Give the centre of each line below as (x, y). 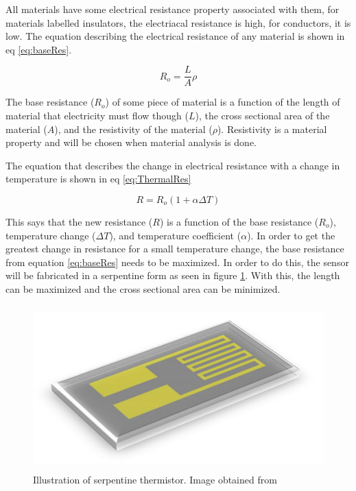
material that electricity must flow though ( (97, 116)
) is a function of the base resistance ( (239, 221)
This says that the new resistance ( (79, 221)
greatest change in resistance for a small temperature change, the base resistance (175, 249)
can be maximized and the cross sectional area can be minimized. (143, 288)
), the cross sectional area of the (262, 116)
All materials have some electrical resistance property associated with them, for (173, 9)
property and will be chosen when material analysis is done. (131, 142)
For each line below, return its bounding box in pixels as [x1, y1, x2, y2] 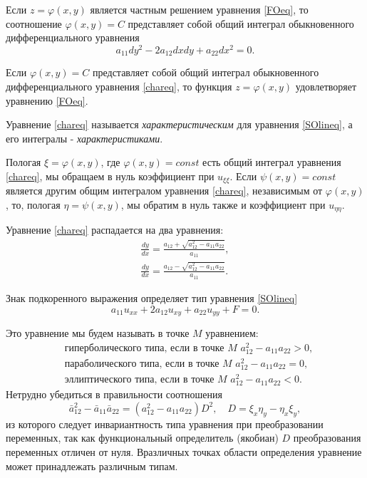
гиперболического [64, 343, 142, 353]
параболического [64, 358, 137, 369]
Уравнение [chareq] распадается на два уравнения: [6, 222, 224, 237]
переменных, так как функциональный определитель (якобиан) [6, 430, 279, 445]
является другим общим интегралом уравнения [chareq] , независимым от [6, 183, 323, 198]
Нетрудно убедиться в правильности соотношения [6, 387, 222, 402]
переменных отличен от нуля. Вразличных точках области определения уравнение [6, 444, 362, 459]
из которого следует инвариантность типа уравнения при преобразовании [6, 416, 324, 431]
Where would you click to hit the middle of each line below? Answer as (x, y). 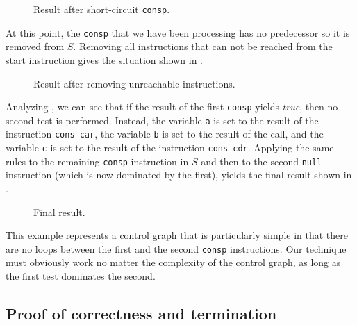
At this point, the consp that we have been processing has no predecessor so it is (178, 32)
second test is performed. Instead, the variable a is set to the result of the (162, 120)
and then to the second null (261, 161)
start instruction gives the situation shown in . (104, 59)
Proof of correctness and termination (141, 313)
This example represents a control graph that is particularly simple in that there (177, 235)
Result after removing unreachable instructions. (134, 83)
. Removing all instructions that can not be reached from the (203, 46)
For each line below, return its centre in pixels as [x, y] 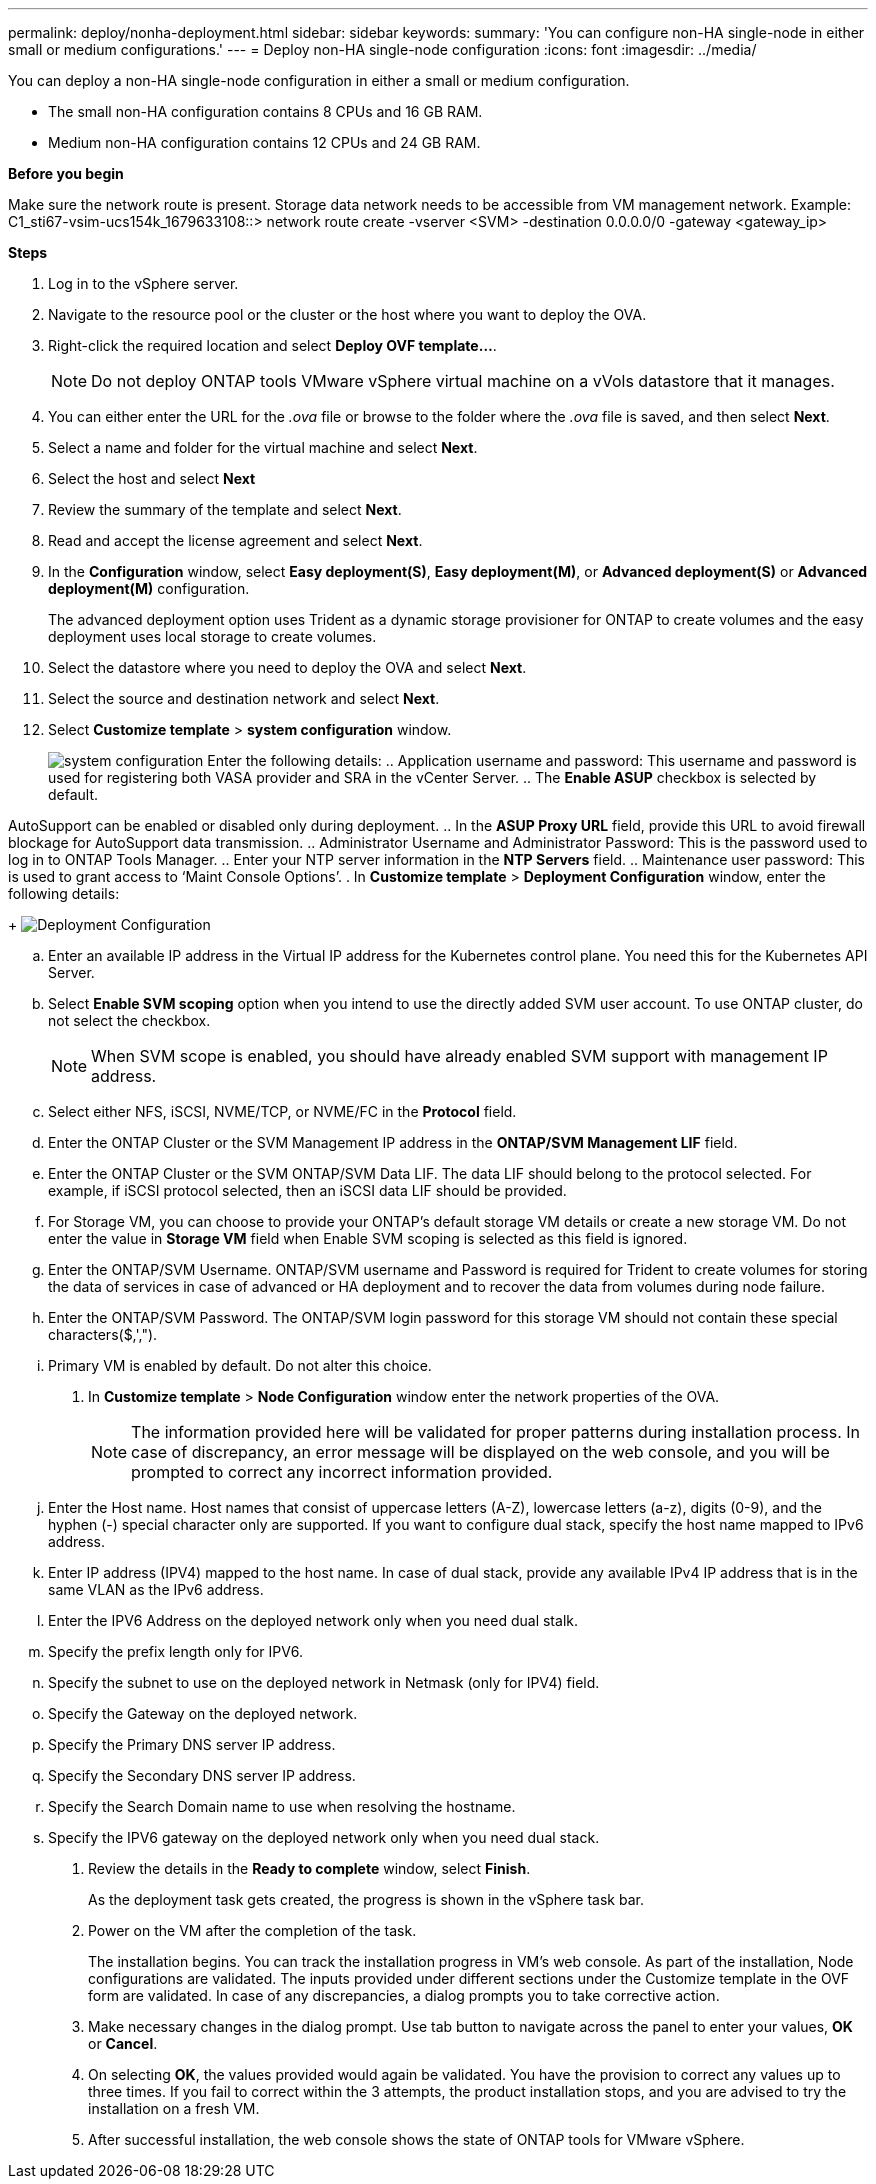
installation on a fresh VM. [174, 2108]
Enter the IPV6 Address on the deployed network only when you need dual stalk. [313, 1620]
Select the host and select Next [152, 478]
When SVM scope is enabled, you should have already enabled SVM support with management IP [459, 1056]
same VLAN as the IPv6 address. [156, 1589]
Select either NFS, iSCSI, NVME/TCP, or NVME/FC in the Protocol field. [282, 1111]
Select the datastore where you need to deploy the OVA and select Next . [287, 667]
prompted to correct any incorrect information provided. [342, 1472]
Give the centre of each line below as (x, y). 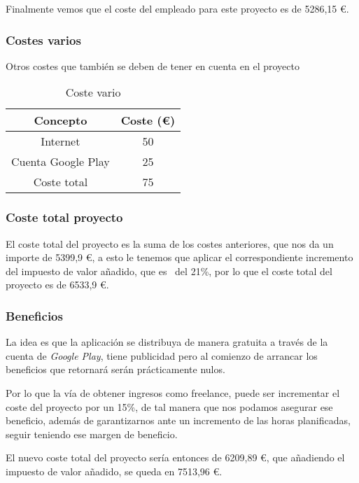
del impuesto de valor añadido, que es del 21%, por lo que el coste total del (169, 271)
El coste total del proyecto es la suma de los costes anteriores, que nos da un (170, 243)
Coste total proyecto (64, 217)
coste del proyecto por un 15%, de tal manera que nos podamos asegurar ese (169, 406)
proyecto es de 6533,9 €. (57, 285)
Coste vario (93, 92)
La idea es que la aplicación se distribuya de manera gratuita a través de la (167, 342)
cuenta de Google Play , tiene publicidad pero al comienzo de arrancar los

### WORK TASK:
When a line above includes the word "total", please list that line.

### WRITTEN REPLY:
del impuesto de valor añadido, que es del 21%, por lo que el coste total del (169, 271)
El coste total del proyecto es la suma de los costes anteriores, que nos da un (170, 243)
Coste total proyecto (64, 217)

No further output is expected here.